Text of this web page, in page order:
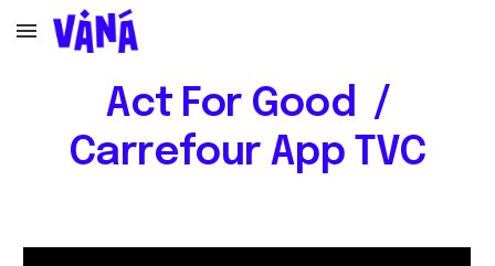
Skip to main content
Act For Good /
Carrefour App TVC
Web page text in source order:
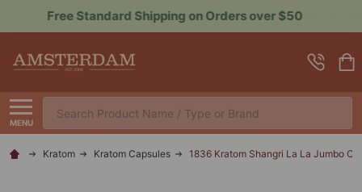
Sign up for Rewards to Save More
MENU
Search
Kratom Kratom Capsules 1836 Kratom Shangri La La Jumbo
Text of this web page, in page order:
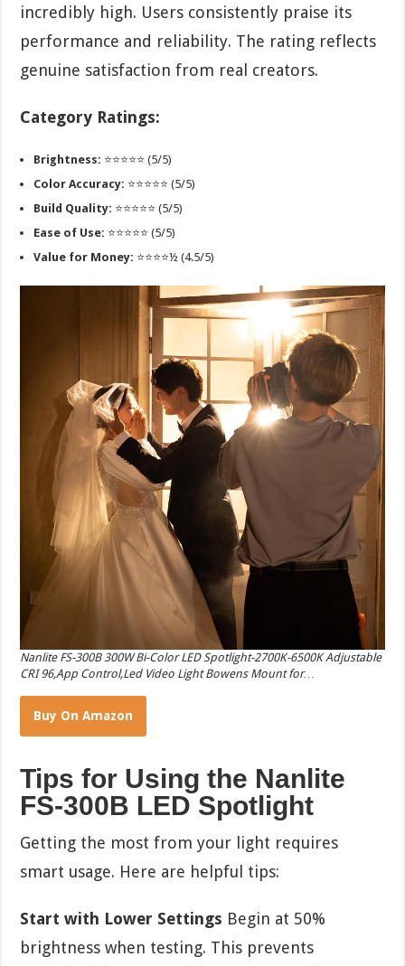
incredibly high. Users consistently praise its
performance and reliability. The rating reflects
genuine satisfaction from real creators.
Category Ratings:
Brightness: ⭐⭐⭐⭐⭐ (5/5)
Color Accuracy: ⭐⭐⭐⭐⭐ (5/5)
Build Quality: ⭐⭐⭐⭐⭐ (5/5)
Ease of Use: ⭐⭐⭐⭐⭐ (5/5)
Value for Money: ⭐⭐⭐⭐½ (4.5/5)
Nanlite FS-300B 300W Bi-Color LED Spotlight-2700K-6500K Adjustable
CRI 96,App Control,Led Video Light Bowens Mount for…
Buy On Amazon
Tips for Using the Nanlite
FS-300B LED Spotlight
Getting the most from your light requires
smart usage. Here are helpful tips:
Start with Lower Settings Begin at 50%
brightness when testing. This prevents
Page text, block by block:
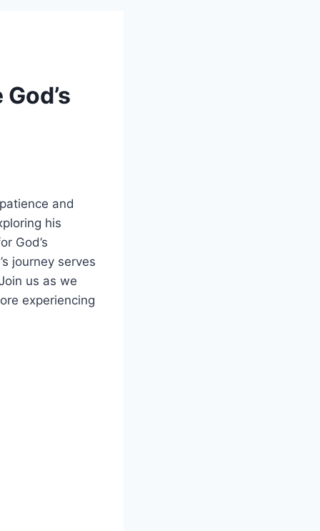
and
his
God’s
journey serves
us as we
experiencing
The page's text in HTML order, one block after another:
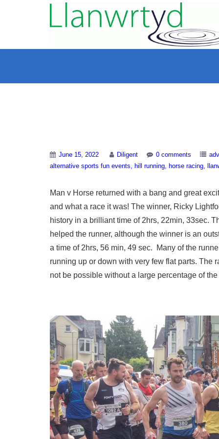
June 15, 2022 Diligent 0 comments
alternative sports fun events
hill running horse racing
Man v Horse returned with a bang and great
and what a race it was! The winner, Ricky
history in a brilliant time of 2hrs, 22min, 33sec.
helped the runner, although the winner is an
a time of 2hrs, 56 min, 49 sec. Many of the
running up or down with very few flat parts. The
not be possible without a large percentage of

──────

• [TASK]: Only the lines from the start of the material to the line with "performance and reliability.", inclusive, belong in the answer, printed exactly and free of pictures.

• [YOUR RESPONSE]:
Text of this web page, in page order:
Skip to main content
Act For Good /
Carrefour App TVC
Web page text in source order:
Sign up for Rewards to Save More
MENU
Search
Kratom Kratom Capsules 1836 Kratom Shangri La La Jumbo
Text of this web page, in page order:
incredibly high. Users consistently praise its
performance and reliability. The rating reflects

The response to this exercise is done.